Sleeping pills increase the risk of cardiovascular events in heart failure patients by 8-fold, according to research from Japan. The study was presented at the Heart Failure Congress 2014, held 17-20 May in Athens, Greece. The Congress is the main annual meeting of the Heart Failure Association of the European Society of Cardiology.
Dr Masahiko Setoguchi said: “Sleeping problems are a frequent side effect of heart failure and it is common for patients to be prescribed sleeping pills when they are discharged from hospital. They also have other comorbidities and may be prescribed diuretics, antiplatelets, antihypertensives, anticoagulants and anti-arrhythmics.”
He added: “Cardiac function of heart failure patients worsens with repeated hospitalisations. We therefore decided it was important to investigate the relationships between drugs prescribed at discharge, rehospitalisation and cardiovascular events in heart failure patients.”
The researchers retrospectively examined the medical records of 111 heart failure patients admitted to Tokyo Yamate Medical Center from 2011 to 2013. Information was collected on the presence of coexisting cardiovascular and other medical conditions, medications administered during hospitalisation and those prescribed at discharge, laboratory test results, electrocardiogram, echocardiogram and chest radiographic data and vital signs at admission and discharge.
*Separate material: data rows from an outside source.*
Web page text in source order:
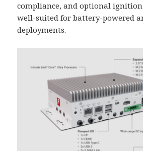
compliance, and optional
well-suited for battery-powered
deployments.
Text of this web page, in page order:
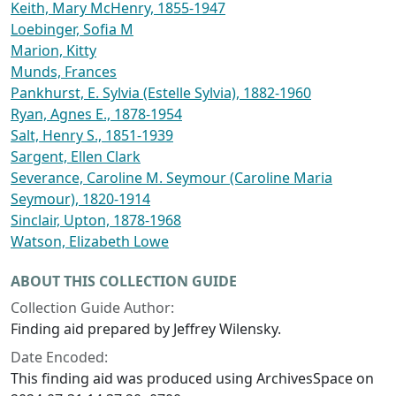
Keith, Mary McHenry, 1855-1947
Loebinger, Sofia M
Marion, Kitty
Munds, Frances
Pankhurst, E. Sylvia (Estelle Sylvia), 1882-1960
Ryan, Agnes E., 1878-1954
Salt, Henry S., 1851-1939
Sargent, Ellen Clark
Severance, Caroline M. Seymour (Caroline Maria
Seymour), 1820-1914
Sinclair, Upton, 1878-1968
Watson, Elizabeth Lowe
ABOUT THIS COLLECTION GUIDE
Collection Guide Author:
Finding aid prepared by Jeffrey Wilensky.
Date Encoded:
This finding aid was produced using ArchivesSpace on
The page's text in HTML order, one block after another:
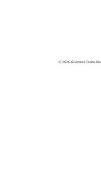
© 2026 Branson Globe
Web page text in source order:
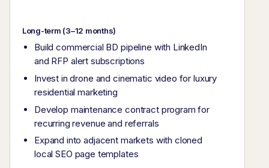
Long-term (3–12 months)
Build commercial BD pipeline with LinkedIn
and RFP alert subscriptions
Invest in drone and cinematic video for luxury
residential marketing
Develop maintenance contract program for
recurring revenue and referrals
Expand into adjacent markets with cloned
local SEO page templates
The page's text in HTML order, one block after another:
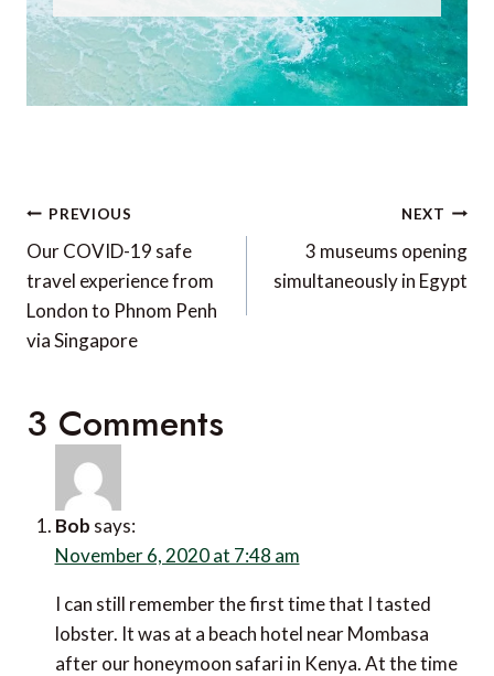
Post
navigation
PREVIOUS
Our COVID-19 safe
travel experience from
London to Phnom Penh
via Singapore
NEXT
3 museums opening
simultaneously in Egypt
3 Comments
Bob says:
November 6, 2020 at 7:48 am
I can still remember the first time that I tasted
lobster. It was at a beach hotel near Mombasa
after our honeymoon safari in Kenya. At the time
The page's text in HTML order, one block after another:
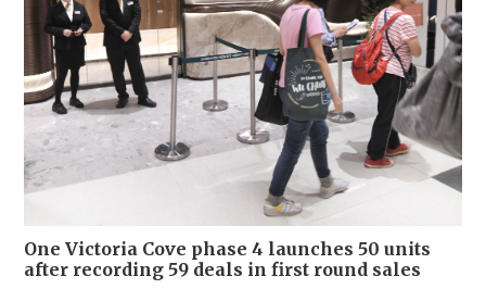
One Victoria Cove phase 4 launches 50 units
after recording 59 deals in first round sales
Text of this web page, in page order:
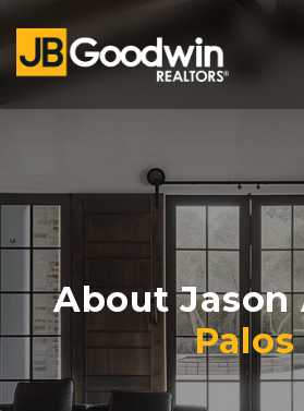
About Jason
Palos
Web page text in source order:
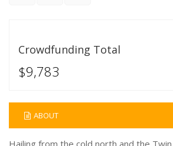
Crowdfunding Total
$9,783
ABOUT
Hailing from the cold north and the Twin
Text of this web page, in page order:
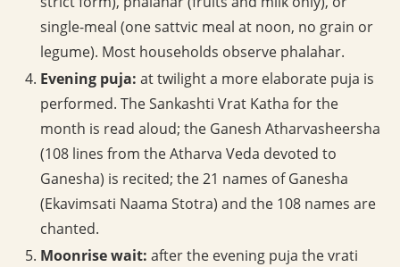
single-meal (one sattvic meal at noon, no grain or
legume). Most households observe phalahar.
Evening puja: at twilight a more elaborate puja is
performed. The Sankashti Vrat Katha for the
month is read aloud; the Ganesh Atharvasheersha
(108 lines from the Atharva Veda devoted to
Ganesha) is recited; the 21 names of Ganesha
(Ekavimsati Naama Stotra) and the 108 names are
chanted.
Moonrise wait: after the evening puja the vrati

Study participants were followed up for 180 days after they were discharged from hospital. The study endpoint was readmission for heart failure, or cardiovascular related death.
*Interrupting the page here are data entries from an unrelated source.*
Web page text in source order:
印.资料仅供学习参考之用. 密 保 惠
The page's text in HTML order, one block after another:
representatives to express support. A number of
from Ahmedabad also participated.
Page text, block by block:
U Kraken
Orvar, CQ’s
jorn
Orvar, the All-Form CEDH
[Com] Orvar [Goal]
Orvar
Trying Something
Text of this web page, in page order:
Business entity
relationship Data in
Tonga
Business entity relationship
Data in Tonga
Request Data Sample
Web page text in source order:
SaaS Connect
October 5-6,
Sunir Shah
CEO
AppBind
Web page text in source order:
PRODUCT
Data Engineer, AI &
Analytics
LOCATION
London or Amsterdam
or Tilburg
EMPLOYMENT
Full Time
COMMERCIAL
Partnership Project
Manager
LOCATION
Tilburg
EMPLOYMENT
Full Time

For the analysis, patients were divided into those who had heart failure with preserved ejection fraction (HFpEF) and those who had heart failure with reduced ejection fraction (HFrEF). Dr Setoguchi said: “Management and prognosis can vary between patients with HFpEF and HFrEF so we analysed the two groups separately.”
Of the 47 HFpEF patients, 15 reached the study endpoint during the 180 day follow up period. The only differences between patients who had events and those who did not were prescription of sleeping pills (benzodiazepine hypnotics), blood sodium levels at admission and blood haemoglobin levels at discharge.
Multivariate analysis showed that HFpEF patients who were prescribed sleeping pills were at eight times greater risk of rehospitalisation for heart failure or cardiovascular related death than HFpEF patients who were not prescribed sleeping pills (hazard ratio [HR]=8.063, p=0.010).
Dr Setoguchi said: “Our study clearly shows that sleeping pills dramatically increase the risk of cardiovascular events in patients with HFpEF. The finding was consistent across univariate and multivariate analyses. Given that many heart failure patients have difficulty sleeping, this is an issue that needs further investigation in larger studies.”
Of the 64 HFrEF patients, 24 reached the study endpoint during follow up. Multivariate analysis showed that HFrEF patients who were prescribed high blood pressure medications (ACE inhibitors or angiotensin receptor blockers) had less than one-quarter the risk of cardiovascular events compared to HFrEF patients not prescribed these drugs (HR=0.234, p=0.012).
Dr Setoguchi said: “The main finding of our study is that HFpEF patients prescribed sleeping pills have an increased risk of cardiovascular events. The number of HFpEF patients is increasing and becoming a larger proportion of heart failure patients overall. Our results therefore are of growing relevance to heart failure patients and the professionals who treat them.”
He added: “Benzodiazepine hyptonics may have cardiodepressant actions. They may also exert respiratory depressant actions which could exacerbate sleep disordered breathing and lead to a worse prognosis.”
Dr Setoguchi concluded: “Our results need confirmation in larger, prospective studies before heart failure patients can be advised to stop taking sleeping pills. But HFpEF patients who use sleeping pills, particularly those who have sleep disordered breathing, should be carefully monitored.”